Not sure if it's due to arm64 or due to macOS 12.x. I don' have intel on macOS 12 handy.
CC @bradking
When this is blocking, has the child process exited? There is supposed to be a SIGCHLD handler that writes one byte to a pipe on which select is waiting. It's a standard UNIX idiom for converting signals into select-able events.
I put a breakpoint at ITK/Modules/ThirdParty/KWSys/src/KWSys/ProcessUNIX.c:2832 but don't hit it. Is that where you mean?
And just tried with my non-TSan build on the same box and I did break on that line.
I wonder if TSan is affecting which thread gets the signal delivery, and whether the handler runs.
It would be nice to separate intel vs arm and macOS 11 vs 12. I do have some Intel + 12 Macs in the office, but none really setup for building ITK (no Xcode, no git, etc.)

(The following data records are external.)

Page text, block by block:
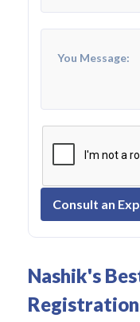
Consult an
Nashik's
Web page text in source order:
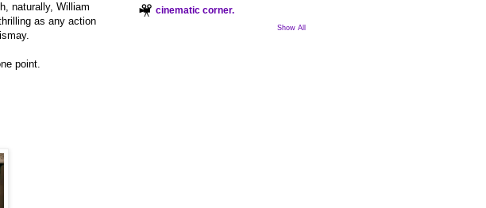
naturally, William
as any action
point.
cinematic corner.
Show All
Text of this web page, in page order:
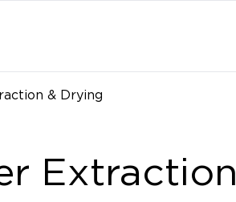
& Drying
Extraction
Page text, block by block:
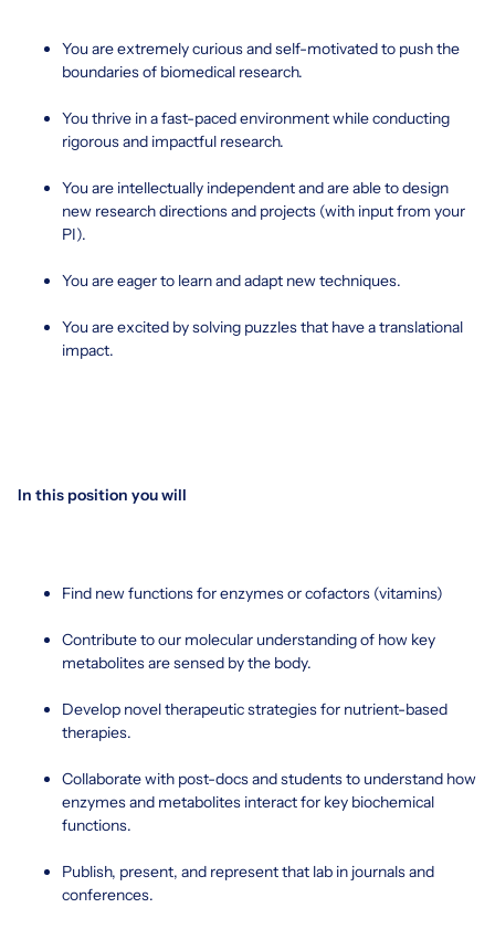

I've tried adding some printf statements to look at things like errno, and then the bug usually does not occur. So it's perhaps sensitive to timing.
I've confirmed it also happens on arm64 with macOS 11.6 (same machine, booted from different partition).

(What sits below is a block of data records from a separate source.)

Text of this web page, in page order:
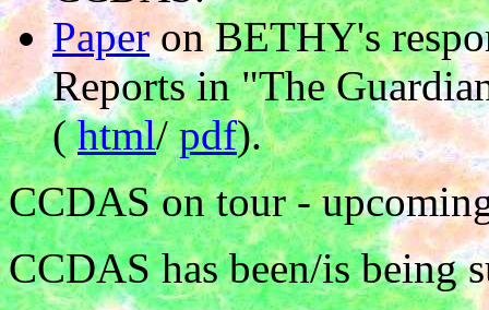
Paperon BETHY's
Reports in "The
(html/pdf).
CCDAS on tour -
CCDAS has been/is being
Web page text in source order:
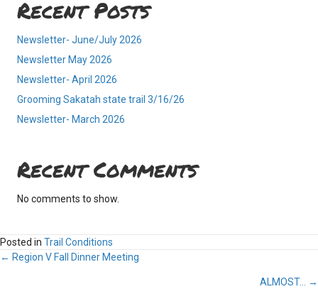
Recent Posts
Newsletter- June/July 2026
Newsletter May 2026
Newsletter- April 2026
Grooming Sakatah state trail 3/16/26
Newsletter- March 2026
Recent Comments
No comments to show.
Posted in Trail Conditions
Posts
← Region V Fall Dinner Meeting
ALMOST… →
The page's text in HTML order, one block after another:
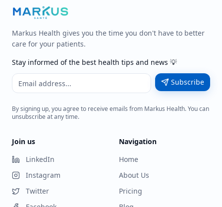
Markus Health gives you the time you don't have to better
care for your patients.
Stay informed of the best health tips and news 💡
Subscribe
By signing up, you agree to receive emails from Markus Health. You can
unsubscribe at any time.
Join us
LinkedIn
Instagram
Twitter
Navigation
Home
About Us
Pricing

BTW an example test is ImageAdaptor2Test
So in fact this happens on both Intel and arm, and both Big Sur and Monterey. I was thrown off originally because I had different build options on different Macs. All the tests that have this issue require BUILD_EXAMPLES enabled. Once I enabled that everywhere, I see the failures everywhere.
I wonder if this would happen on non-Mac OSes too...?
@bradking any additional thoughts here?
My above hypothesis about signal delivery thread selection is my only idea about how TSan breaks this. The code in question is using a long-standard UNIX idiom. If it doesn't work under a given analysis tool, it's the fault of that tool, not the code. If you can narrow it to a minimal test case, then report it to TSan upstream.
Been playing with TSan again... have not debugged this more, but just a note to say it still occurs with today's ITK master and macOS 14 on arm64.
I was going to add that itkIOTransformHDF5TestCompressed and itkIOTransformHDF5TestCompressed also get stuck forever in select(), but after letting them run with huge timeout they actually are not stuck forever, only for half an eternity:
1/2 Test #1456: itkIOTransformHDF5Test ............. Passed 39813.09 sec
2/2 Test #1457: itkIOTransformHDF5TestCompressed ... Passed 39816.98 sec
That's 11 hours each. Without TSan they pass in 1.3 seconds on the same hardware. So some pathological case is being hit here. Next I should try a different OS...
Just retesting some tickets... this still occurs in current master ec7569203a2f9a5c8febba3fad89b1dde5c0cd36.